Part of the issue is with data—rod pumps historically have not had the downhole sensors available to ESPs and gas lift, so there’s no immediate feedback data. And today many rod pumps are being installed below the kickoff point into the horizontal. That, along with the deviated vertical wellbores, will cause the rod string to rub against the tubing, creating friction and inaccurate pump cards.
Tooling Up
So, said Westerkamp, about 10 years ago Lufkin engineers realized accurate rod pump data would require downhole sensors, such as were common to ESPs and other lift systems. So, they began to develop those for rod pumps. The end result? “We refer to those as downhole dynamometer tools or downhole load cells and they become part of the rod string,” Westerkamp said.
Installed in multiple places along the string, these memory tool sensors measure load acceleration, pressure, and vibration. After allowing them to collect data for several weeks, Lufkin analysts retrieve the tools and process their data.
“We then used that information to develop a completely new version of the wave equation,” Westerkamp said. He added that the company partnered with Texas Tech’s mathematics department to create the updated equation.
The company began testing with these tools in 2016. The 2025 release of LWM 2.0 included NOVAWAVE, the wave equation that resulted from those years of collecting and analyzing the downhole data.

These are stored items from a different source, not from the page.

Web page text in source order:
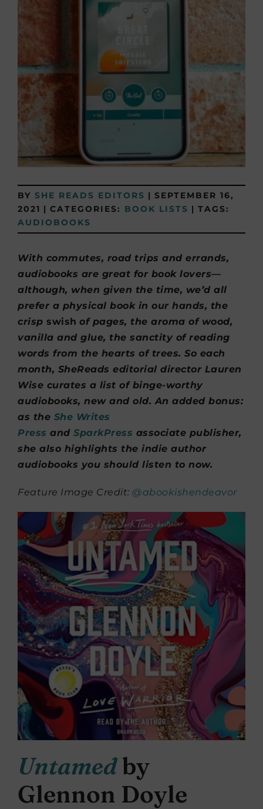
BY SHE READS EDITORS | SEPTEMBER 16,
2021 | CATEGORIES: BOOK LISTS | TAGS:
AUDIOBOOKS
With commutes, road trips and errands,
audiobooks are great for book lovers—
although, when given the time, we’d all
prefer a physical book in our hands, the
crisp swish of pages, the aroma of wood,
vanilla and glue, the sanctity of reading
words from the hearts of trees. So each
month, SheReads editorial director Lauren
Wise curates a list of binge-worthy
audiobooks, new and old. An added bonus:
as the She Writes
Press and SparkPress associate publisher,
she also highlights the indie author
audiobooks you should listen to now.
Feature Image Credit: @abookishendeavor
Untamedby
Glennon Doyle
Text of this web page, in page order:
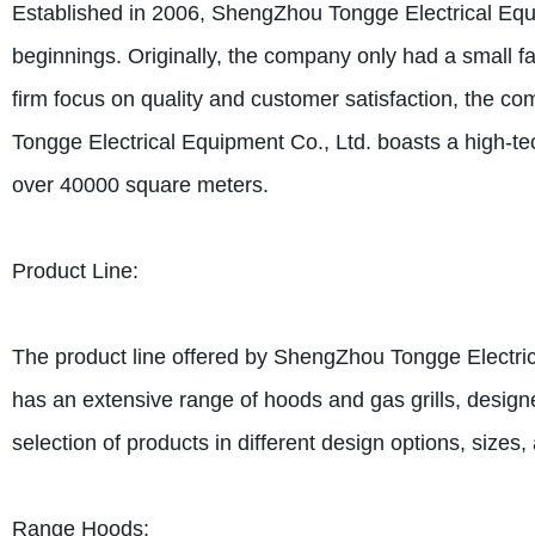
Established in 2006, ShengZhou Tongge Electrical
beginnings. Originally, the company only had a small
firm focus on quality and customer satisfaction, the
Tongge Electrical Equipment Co., Ltd. boasts a high-
over 40000 square meters.
Product Line:
The product line offered by ShengZhou Tongge
has an extensive range of hoods and gas grills,
selection of products in different design options, sizes,
Range Hoods:
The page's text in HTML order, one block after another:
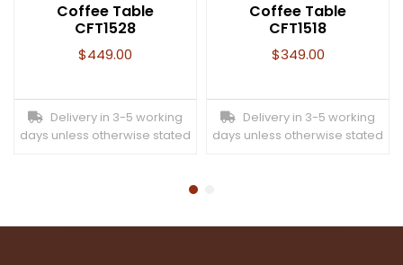
Coffee Table
CFT1528
$449.00
Delivery in 3-5 working
days unless otherwise stated
Coffee Table
CFT1518
$349.00
Delivery in 3-5 working
days unless otherwise stated
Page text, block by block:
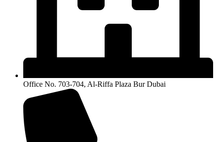
Office No. 703-704, Al-Riffa Plaza Bur Dubai
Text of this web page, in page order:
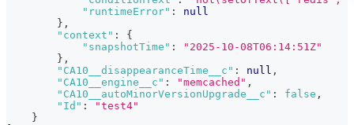
"runtimeError" :
null
} ,
"context" :
{
"snapshotTime" :
"2025-10-08T06:14:51Z"
} ,
"CA10__disappearanceTime__c" : null ,
"CA10__engine__c" : "memcached" ,
"CA10__autoMinorVersionUpgrade__c" : false ,
"Id" :
"test4"
}
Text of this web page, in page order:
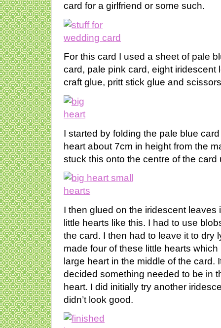
card for a girlfriend or some such.
For this card I used a sheet of pale
card, pale pink card, eight iridescent
craft glue, pritt stick glue and
I started by folding the pale blue
heart about 7cm in height from the
stuck this onto the centre of the card
I then glued on the iridescent
little hearts like this. I had to use
the card. I then had to leave it to dry
made four of these little hearts
large heart in the middle of the card.
decided something needed to be in
heart. I did initially try another
didn’t look good.
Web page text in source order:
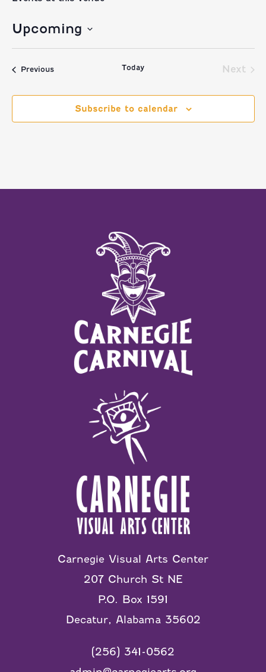
Upcoming
Select
date.
PreviousEvents Today
Next
Subscribe to calendar
Carnegie Visual Arts Center
207 Church St NE
P.O. Box 1591
Decatur, Alabama 35602
(256) 341-0562
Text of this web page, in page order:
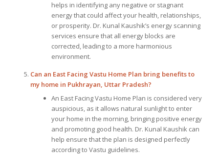
helps in identifying any negative or stagnant
energy that could affect your health, relationships,
or prosperity. Dr. Kunal Kaushik’s energy scanning
services ensure that all energy blocks are
corrected, leading to a more harmonious
environment.
Can an East Facing Vastu Home Plan bring benefits to
my home in Pukhrayan, Uttar Pradesh?
An East Facing Vastu Home Plan is considered very
auspicious, as it allows natural sunlight to enter
your home in the morning, bringing positive energy
and promoting good health. Dr. Kunal Kaushik can
help ensure that the plan is designed perfectly
according to Vastu guidelines.
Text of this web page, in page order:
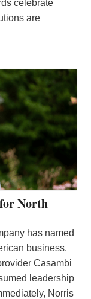
celebrate
are
North
has named
business.
Casambi
leadership
Norris
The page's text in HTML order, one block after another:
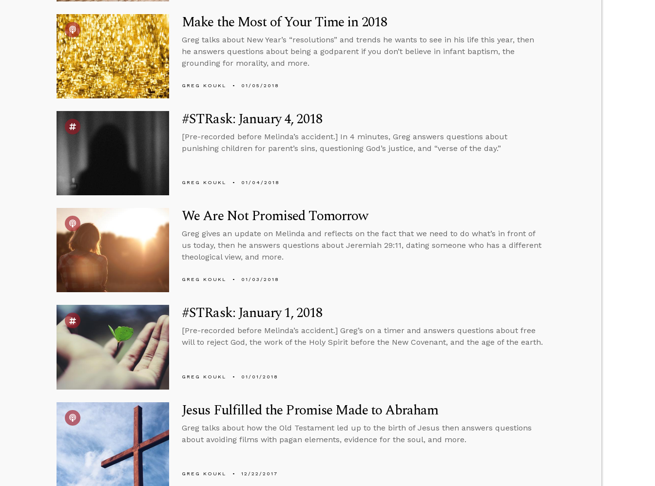
Make the Most of Your Time in 2018
Greg talks about New Year’s “resolutions” and trends he wants to see in his life this year, then
he answers questions about being a godparent if you don’t believe in infant baptism, the
grounding for morality, and more.
GREG KOUKL 01/05/2018
#STRask: January 4, 2018
[Pre-recorded before Melinda’s accident.] In 4 minutes, Greg answers questions about
punishing children for parent’s sins, questioning God’s justice, and “verse of the day.”
GREG KOUKL 01/04/2018
We Are Not Promised Tomorrow
Greg gives an update on Melinda and reflects on the fact that we need to do what’s in front of
us today, then he answers questions about Jeremiah 29:11, dating someone who has a different
theological view, and more.
GREG KOUKL 01/03/2018
#STRask: January 1, 2018
[Pre-recorded before Melinda’s accident.] Greg’s on a timer and answers questions about free
will to reject God, the work of the Holy Spirit before the New Covenant, and the age of the earth.
GREG KOUKL 01/01/2018
Jesus Fulfilled the Promise Made to Abraham
Greg talks about how the Old Testament led up to the birth of Jesus then answers questions
about avoiding films with pagan elements, evidence for the soul, and more.
GREG KOUKL 12/22/2017
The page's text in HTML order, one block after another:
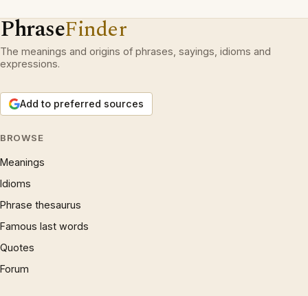
PhraseFinder
The meanings and origins of phrases, sayings, idioms and
expressions.
Add to preferred sources
BROWSE
Meanings
Idioms
Phrase thesaurus
Famous last words
Quotes
Forum
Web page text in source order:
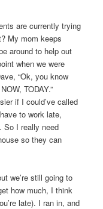
are currently trying
My mom keeps
around to help out
when we were
“Ok, you know
TODAY.”
if I could’ve called
to work late,
So I really need
so they can
we’re still going to
how much, I think
late). I ran in, and
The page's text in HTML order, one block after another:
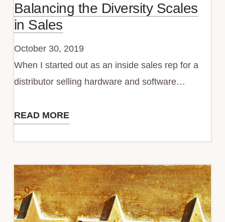
Balancing the Diversity Scales
in Sales
October 30, 2019
When I started out as an inside sales rep for a
distributor selling hardware and software…
READ MOREBalancing
Scales
in
Sales
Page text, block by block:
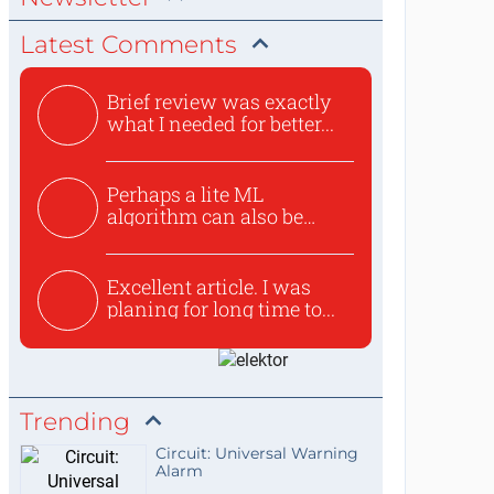
Latest Comments
Brief review was exactly
what I needed for better...
Perhaps a lite ML
algorithm can also be
Excellent article. I was
planing for long time to...
Trending
Circuit: Universal Warning
Alarm
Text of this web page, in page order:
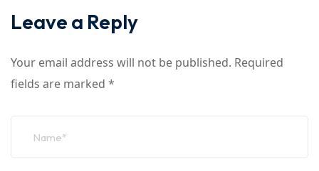
Leave a Reply
Your email address will not be published. Required
fields are marked *
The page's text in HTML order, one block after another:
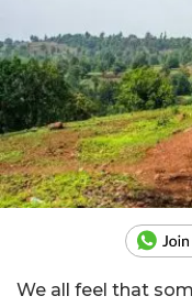
We all feel that
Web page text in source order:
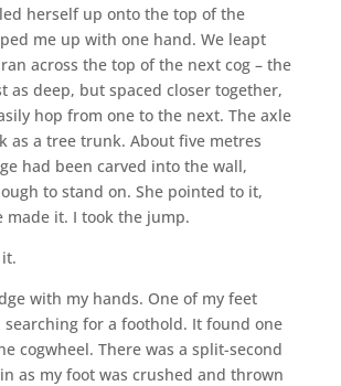
herself up onto the top of the
me up with one hand. We leapt
across the top of the next cog – the
as deep, but spaced closer together,
hop from one to the next. The axle
as a tree trunk. About five metres
had been carved into the wall,
to stand on. She pointed to it,
made it. I took the jump.
with my hands. One of my feet
for a foothold. It found one
cogwheel. There was a split-second
as my foot was crushed and thrown
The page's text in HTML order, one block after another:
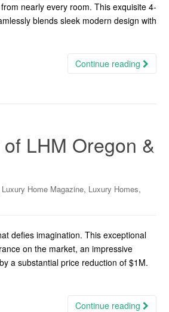
nearly every room. This exquisite 4-
blends sleek modern design with
Continue reading
LHM Oregon &
Luxury Home Magazine, Luxury Homes,
defies imagination. This exceptional
on the market, an impressive
a substantial price reduction of $1M.
Continue reading
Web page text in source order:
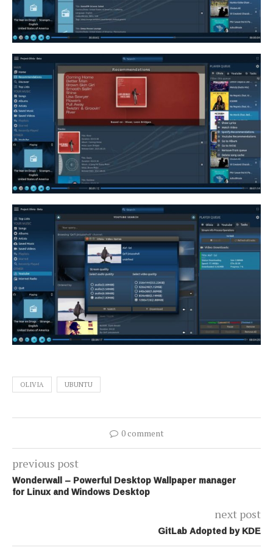
OLIVIA UBUNTU
0 comment
previous post
Wonderwall – Powerful Desktop Wallpaper manager
for Linux and Windows Desktop
next post
GitLab Adopted by KDE
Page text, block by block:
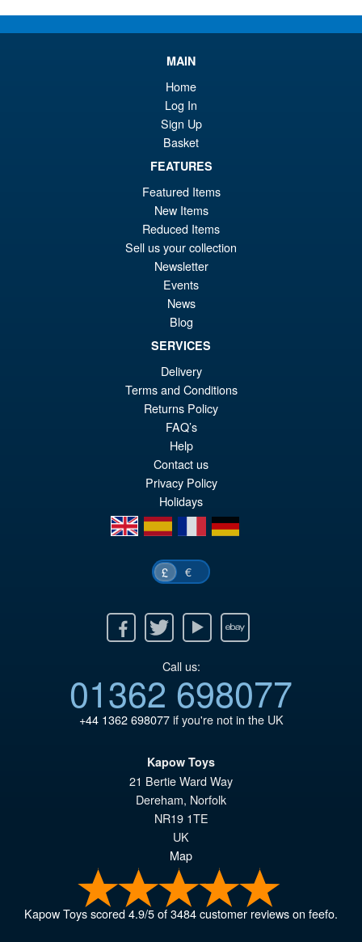
Threezero Robotech ROBO-
DOU VF‐1S Super Veritech
(Rick Hunter) Action Figure
PRE ORDER
Threezero Mobile Police
Patlabor ROBO-DOU Griffon
Aqua Unit Version
PRE ORDER
MAIN
Home
Log In
Sign Up
Basket
FEATURES
Featured Items
New Items
Reduced Items
Sell us your collection
Newsletter
Events
News
Blog
SERVICES
Delivery
Terms and Conditions
Returns Policy
FAQ’s
Help
Contact us
Privacy Policy
Holidays
en
es fr de
£ €
Twitter Youtube Ebay
Call us:
01362 698077
+44 1362 698077if you're not in the UK
Kapow Toys
21 Bertie Ward Way
Dereham, Norfolk
NR19 1TE
UK
Map
Kapow Toysscored4.9/5of3484customer reviews on feefo.
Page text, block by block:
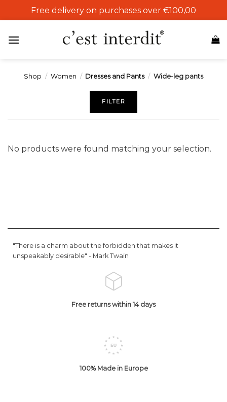
to
Free delivery on purchases over €100,00
Shop / Women / Dresses and Pants / Wide-leg pants
FILTER
No products were found matching your selection.
"There is a charm about the forbidden that makes it
unspeakably desirable" - Mark Twain
Free returns within 14 days
100% Made in Europe
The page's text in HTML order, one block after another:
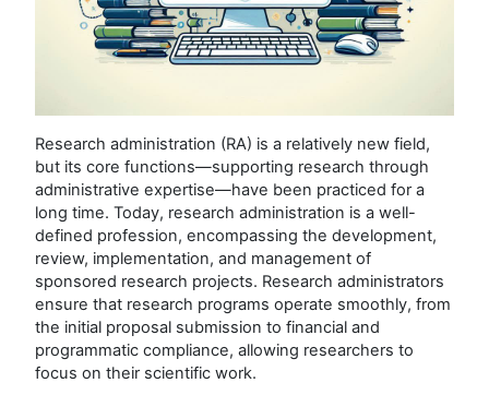
Research administration (RA) is a relatively new field,
but its core functions—supporting research through
administrative expertise—have been practiced for a
long time. Today, research administration is a well-
defined profession, encompassing the development,
review, implementation, and management of
sponsored research projects. Research administrators
ensure that research programs operate smoothly, from
the initial proposal submission to financial and
programmatic compliance, allowing researchers to
focus on their scientific work.
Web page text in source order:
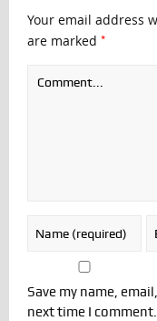
Your email address
are marked *
Save my name,
next time I comment.
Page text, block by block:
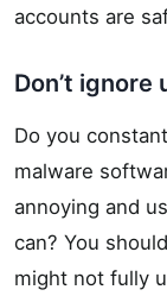
accounts are
Don’t ignore
Do you
malware
annoying and
can? You
might not fully
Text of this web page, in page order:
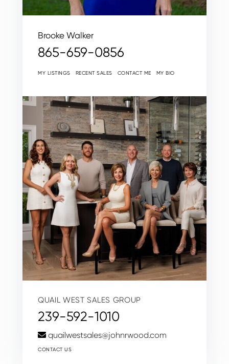
Brooke Walker
865-659-0856
MY LISTINGS RECENT SALES CONTACT ME MY BIO
QUAIL WEST SALES GROUP
239-592-1010
quailwestsales@johnrwood.com
CONTACT US
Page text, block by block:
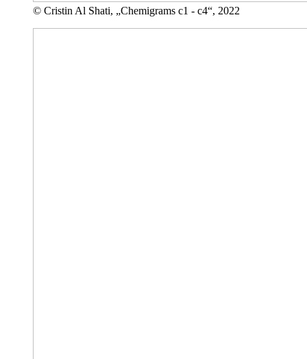
© Cristin Al Shati, „Chemigrams c1 - c4“, 2022
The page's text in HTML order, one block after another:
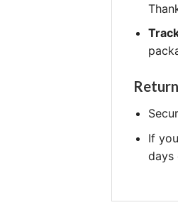
If
days
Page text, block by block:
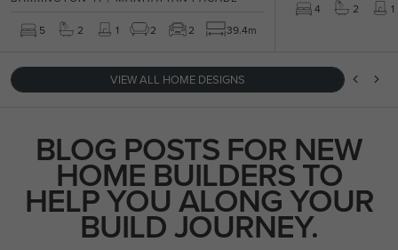
VIEW ALL HOME DESIGNS
5 2 1 2 2 39.4m
4 2 1
BLOG POSTS FOR NEW
HOME BUILDERS TO
HELP YOU ALONG YOUR
BUILD JOURNEY.
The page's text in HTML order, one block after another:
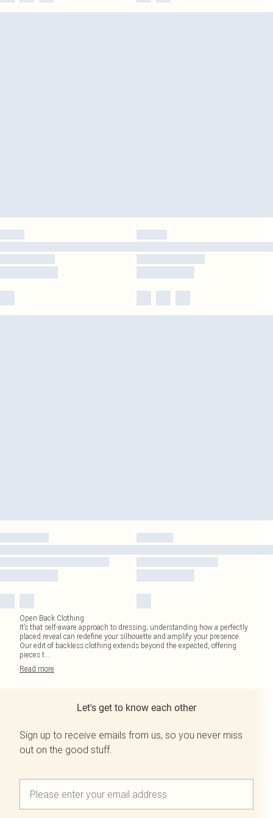
Open Back Clothing
It’s that self-aware approach to dressing; understanding how a perfectly
placed reveal can redefine your silhouette and amplify your presence.
Our edit of backless clothing extends beyond the expected, offering
pieces t...
Read more
Let's get to know each other
Sign up to receive emails from us, so you never miss
out on the good stuff.
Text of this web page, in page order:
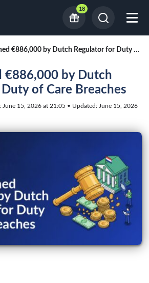
18
711 BV Fined €886,000 by Dutch Regulator for Duty of Care Breaches
€886,000 by Dutch
of Care Breaches
June 15, 2026 at 21:05 • Updated: June 15, 2026
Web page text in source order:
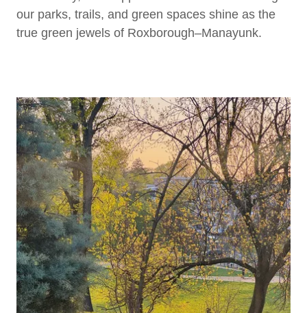
our parks, trails, and green spaces shine as the
true green jewels of Roxborough–Manayunk.
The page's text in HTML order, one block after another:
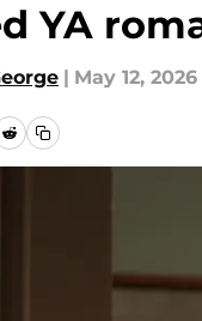
YA
| May 12, 2026
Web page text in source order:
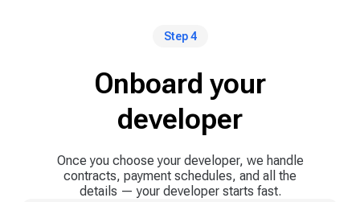
Step 4
Onboard your
developer
Once you choose your developer, we handle
contracts, payment schedules, and all the
details — your developer starts fast.

Advantages: Accurate Pump Fillage
To maximize profitability by producing efficiently and minimizing damage, rod-pumped shale wells often use a rod pump controller (RPC) or variable speed drive (VSD) rather than run at one speed all the time. But to accurately control the VSD’s pump speed or the RPC’s start-stop intervals the controller must accurately measure pump fillage.
If the producer is underestimating the fill rate, it’s slowing production and reducing the crude available for sale. But if the fill rate is slower than anticipated, it could create fluid pound, damaging the rod string, the pump, and other components—increasing costly workovers and replacements. And during a workover, production stops.
Westerkamp says NOVAWAVE can prevent those issues by using accurate downhole data to operate the pump. “With this wave equation update we can more accurately determine what the pump fillage is, so we can avoid over pumping a well.”
More accurate cards will help determine gas interference, pump spacing and improve the PIP calculation, all of which will assist in better well operations
NOVAWAVE’s system may also just maintain the same production with fewer strokes. “If we can reduce pumping time by, for example, 5 percent and not lose production, we expect that that rod string is going to last 5 percent longer,” Westerkamp said.
Paul Wiseman is a longtime writer in the energy industry.